Keying on this last, an appropriate design change really just reverses the default - the display starts out with  no records. Rather than an incremental search (very hard on performance as a query would need to be executed on every keystroke), the user enters search criteria just as before, but then hits a search button. The user quickly discovers the more they enter into the search control, the faster and more accurate the results, they will have little or no need for scrolling and will have the record or records of interest immediately in front of them.

But that's not all!

One of the major limitations of most desktop applications is that result sets must be ordered by picking a specific index to be used, and thus incremental searching/filtering is limited to one index order at a time. If the user decides to find a customer by last name instead of customer number, your application must present some way to select the appropriate index.

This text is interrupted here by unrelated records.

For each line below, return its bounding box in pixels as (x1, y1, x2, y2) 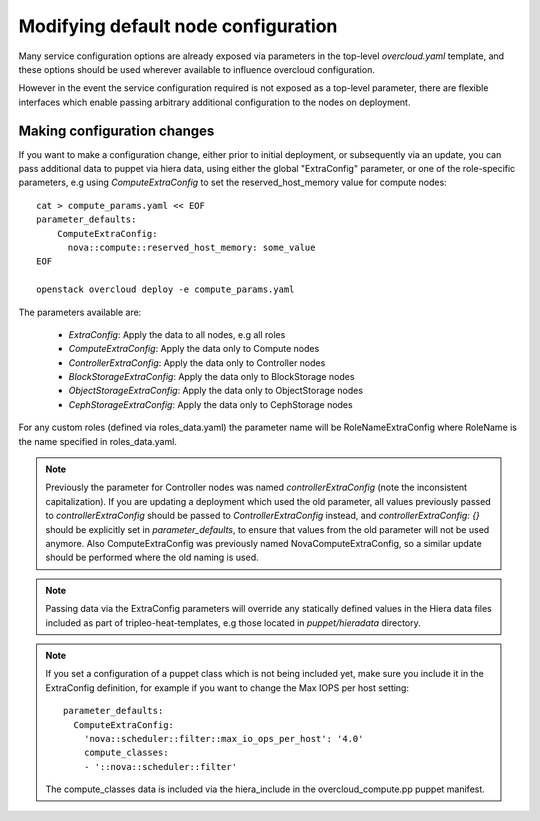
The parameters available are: (18, 306, 142, 318)
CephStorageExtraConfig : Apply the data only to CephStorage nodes (68, 398, 354, 410)
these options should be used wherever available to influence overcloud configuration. (18, 63, 375, 75)
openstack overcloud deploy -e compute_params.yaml (36, 284, 295, 295)
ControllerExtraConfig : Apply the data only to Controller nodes (68, 356, 326, 369)
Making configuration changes (18, 122, 215, 139)
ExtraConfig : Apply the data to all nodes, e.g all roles (68, 328, 286, 340)
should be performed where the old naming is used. (45, 551, 259, 564)
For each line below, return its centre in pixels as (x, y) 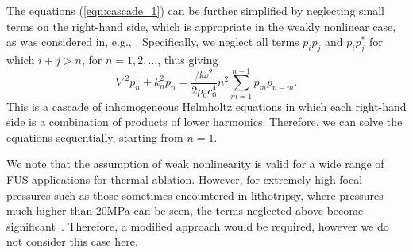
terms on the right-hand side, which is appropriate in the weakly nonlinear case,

With SQL databases, this limitation does not exist. Onse can search by any number of different attributes at the same time, and order the results separately from that. Therefore, rather than only presenting one control for entering search criteria, the user can be presented with a number of different controls. For example, if the first part of the last name is known along with the city or area code, any or all of that can be entered and the results are returned immediately. This makes the application much more productive for the user.

I have rewritten a number of legacy applications and in every case I have introduced this new method of operating, and in every case, with perhaps one or two "stick-in-the-mud" users that refused to accept any change at all in each case, the new application was quickly accepted by users and always with many compliments on how much  better they were able to use it.